Una storia antica come il mondo
La favola dell’Ebreo cortigiano è una favola archetipica che si tramanda da millenni e che racconta la storia di un faccendiere ebreo, appunto, che fa un dono o un favore ad un altro uomo, il quale, in seguito, diventerà un uomo di potere. L’ebreo, dunque, diventerà consigliere di fiducia di quest’ultimo, finché non cadrà vittima di invidie ed ostilità. Tale racconto è stato, nel corso dei secoli, più volte riproposto anche tramite diverse versioni. Ed ecco che personaggi come Fagin dell’”Oliver Twist” di Charles Dickens o Shylock de “Il mercante di Venezia” di William Shakespeare assumono, di volta in volta, il ruolo dell’ebreo sopracitato. Un’ulteriore rilettura di tale favola è stata fatta anche Joseph Cedar, giovane regista israeliano, con il suo L’incredibile vita di Norman – La moderata ascesa e la tragica caduta di un faccendiere newyorchese, suo primo lungometraggio in lingua inglese, dove vediamo un più che convincente Richard Gere nel ruolo del faccendiere ebreo Norman Oppenheimer.

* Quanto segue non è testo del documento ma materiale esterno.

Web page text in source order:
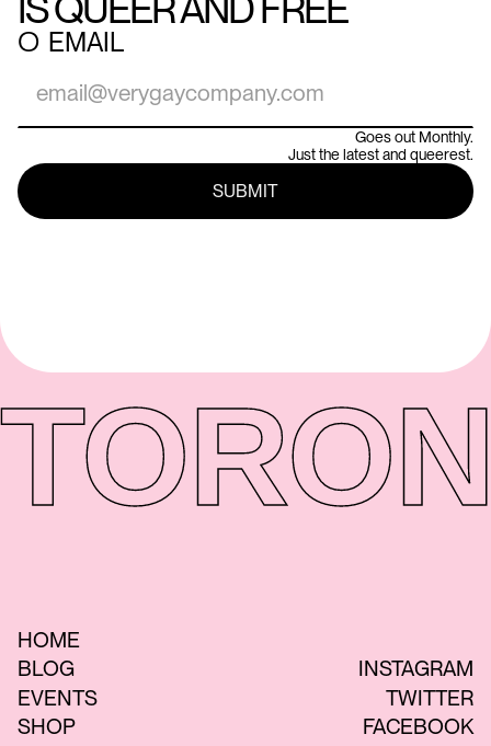
○ EMAIL
Goes out Monthly.
Just the latest and queerest.
HOME
BLOG
EVENTS
SHOP
INSTAGRAM
TWITTER
FACEBOOK
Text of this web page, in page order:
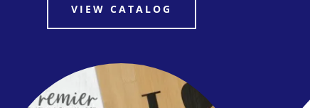
VIEW CATALOG
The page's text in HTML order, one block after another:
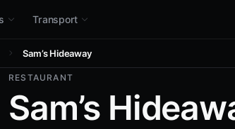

Norman, appunto, è un uomo timido, impacciato, apparentemente solo al mondo, che cerca di accattivarsi le amicizie di uomini potenti facendogli innumerevoli favori, presentandogli persone altrettanto importanti e seguendoli passo passo nella loro scalata verso il successo. È stato così, ad esempio, con un giovane politico israeliano, a cui Norman ha regalato un costoso paio di scarpe e che, in seguito, è diventato Primo Ministro. Ma le cose si sono messe davvero bene anche per Norman, in realtà? Parrebbe proprio di no. Come tradizione vuole, non c’è lieto fine per il nostro Ebreo cortigiano.

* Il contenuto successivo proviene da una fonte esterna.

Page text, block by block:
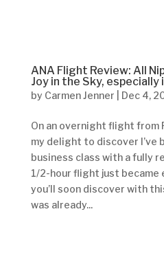
ANA Flight Review: All
Joy in the Sky,
by Carmen Jenner Dec 4,
On an overnight flight from
my delight to discover I’ve
business class with a fully
1/2-hour flight just became
you’ll soon discover with
was already...
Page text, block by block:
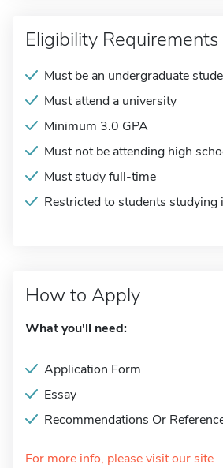
Eligibility Requirements
Must be an undergraduate
Must attend a university
Minimum 3.0 GPA
Must not be attending high
Must study full-time
Restricted to students studying
How to Apply
What you'll need:
Application Form
Essay
Recommendations Or
For more info, please visit our site
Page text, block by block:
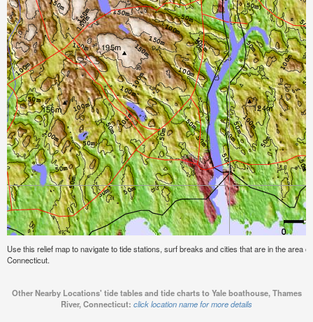
Use this relief map to navigate to tide stations, surf breaks and cities that are in the area
Connecticut.
Other Nearby Locations' tide tables and tide charts to Yale boathouse, Thames
River, Connecticut: click location name for more details
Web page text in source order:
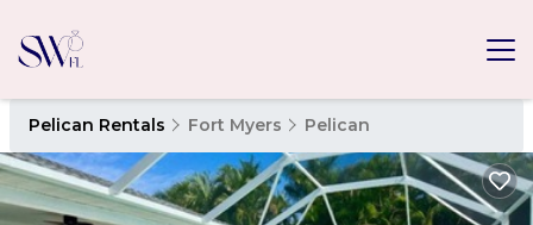
Pelican Rentals Fort Myers Pelican

Peccato. Perché il Norman qui messo in scena è, in realtà, un personaggio che, più che altro, fa tenerezza e con il quale si tende a simpatizzare fin da subito. Non ci viene detto praticamente nulla della sua vita privata, né del suo passato. Gli unici elementi fornitici sono l’esistenza di una figlia e di una moglie defunta. Ma sarà poi vero? O è solo una storia che lo stesso Norman tende a raccontare alle sue nuove conoscenze, al fine di apparire più “umano”? Poco ci importa, alla fine. Ciò che ha reale importanza è soprattutto il fatto che questo buffo personaggio riesce a catalizzare l’attenzione su di sé per circa due ore di fila. Merito, ovviamente, di un buono script, ma anche, dobbiamo riconoscerlo, di Richard Gere, qui in una delle sue interpretazioni più convincenti, il quale si è riuscito pienamente a riscattare dopo il disastroso The Dinner (diretto da Oren Moverman, che per L’incredibile vita di Norman, invece, ha partecipato alla produzione), presentato alla 67° Berlinale.

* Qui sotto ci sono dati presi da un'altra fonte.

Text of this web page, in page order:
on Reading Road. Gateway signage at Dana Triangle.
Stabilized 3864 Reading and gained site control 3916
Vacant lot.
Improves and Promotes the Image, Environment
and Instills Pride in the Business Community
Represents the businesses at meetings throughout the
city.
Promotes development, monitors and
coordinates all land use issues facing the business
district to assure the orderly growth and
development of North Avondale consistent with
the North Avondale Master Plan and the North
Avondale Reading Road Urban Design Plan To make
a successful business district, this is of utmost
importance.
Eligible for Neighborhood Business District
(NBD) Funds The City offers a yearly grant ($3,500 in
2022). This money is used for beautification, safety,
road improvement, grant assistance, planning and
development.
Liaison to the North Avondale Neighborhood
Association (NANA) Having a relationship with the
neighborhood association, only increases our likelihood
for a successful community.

Il vero pezzo forte di questo ultimo lungometraggio di Cedar è, però, proprio la regia: finti split screens, dissolvenze incrociate che ci mostrano le immagini mentre ruotano come in una sorta di coreografia, audaci plongés ed un sapiente uso della musica che tende a sdrammatizzare anche i momenti emotivamente più “difficili da digerire”, rivelano un talento da non sottovalutare e da tenere d’occhio. Non ci resta che attendere, dunque, il prossimo lavoro del giovane Cedar. E chissà se la prossima volta porterà avanti anche la riuscita collaborazione con lo stesso Richard Gere!